- **WORK TO COMPLETE**:
Using the records below, quote only the span that opens with the line containing "learning. This experience" and closes with the line containing "of math-loving families", exactly and inclusively.

· · · ·

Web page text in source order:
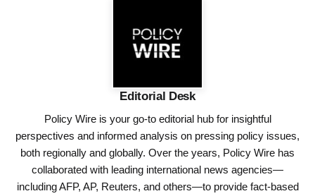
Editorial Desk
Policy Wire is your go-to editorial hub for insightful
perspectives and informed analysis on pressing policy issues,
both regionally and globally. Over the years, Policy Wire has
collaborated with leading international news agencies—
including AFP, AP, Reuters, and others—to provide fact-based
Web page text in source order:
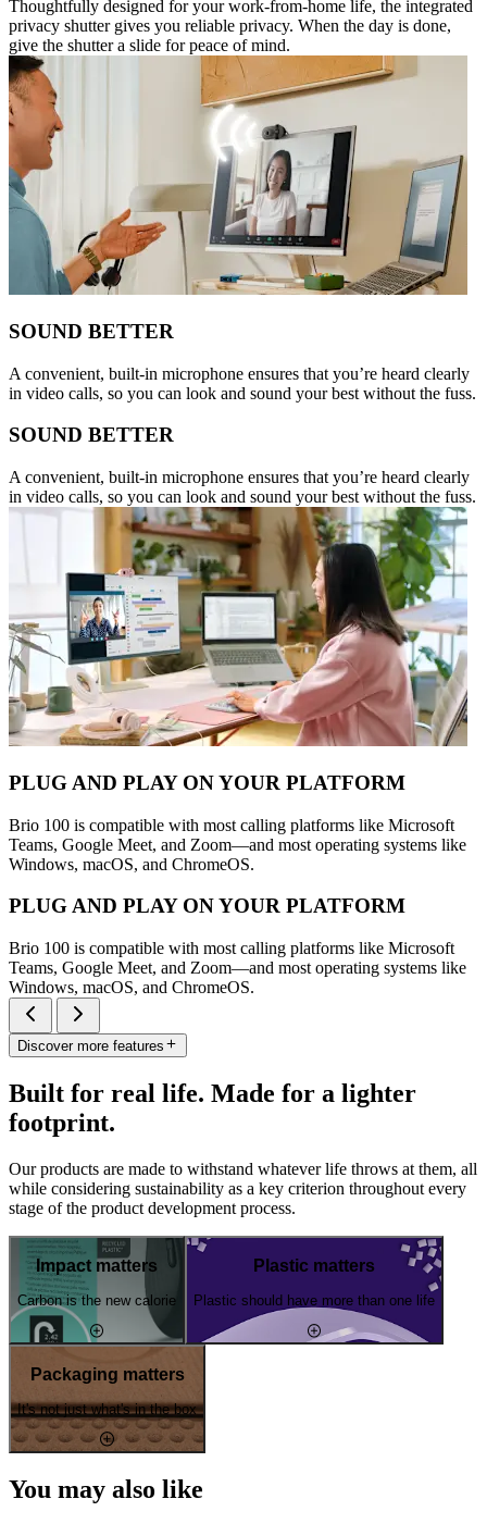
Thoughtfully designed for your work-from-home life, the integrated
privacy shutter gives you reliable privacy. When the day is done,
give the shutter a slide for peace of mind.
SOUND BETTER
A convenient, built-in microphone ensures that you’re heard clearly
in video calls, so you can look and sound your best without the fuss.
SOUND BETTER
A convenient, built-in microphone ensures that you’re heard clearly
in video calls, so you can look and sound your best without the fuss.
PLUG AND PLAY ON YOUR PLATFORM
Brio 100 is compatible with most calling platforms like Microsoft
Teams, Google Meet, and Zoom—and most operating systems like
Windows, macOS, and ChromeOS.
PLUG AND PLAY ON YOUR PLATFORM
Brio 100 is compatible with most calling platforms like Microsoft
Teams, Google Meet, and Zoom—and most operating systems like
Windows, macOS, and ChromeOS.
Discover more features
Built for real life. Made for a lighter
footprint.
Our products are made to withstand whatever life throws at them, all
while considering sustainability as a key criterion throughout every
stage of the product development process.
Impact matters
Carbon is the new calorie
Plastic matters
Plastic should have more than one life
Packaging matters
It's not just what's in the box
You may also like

· · · ·

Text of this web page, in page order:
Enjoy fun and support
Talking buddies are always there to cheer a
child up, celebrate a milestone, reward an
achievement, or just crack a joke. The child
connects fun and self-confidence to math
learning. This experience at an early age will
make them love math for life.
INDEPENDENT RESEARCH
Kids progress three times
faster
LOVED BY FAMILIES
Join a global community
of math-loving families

· · · ·

- **WRITTEN SOLUTION**:
learning. This experience at an early age will
make them love math for life.
INDEPENDENT RESEARCH
Kids progress three times
faster
LOVED BY FAMILIES
Join a global community
of math-loving families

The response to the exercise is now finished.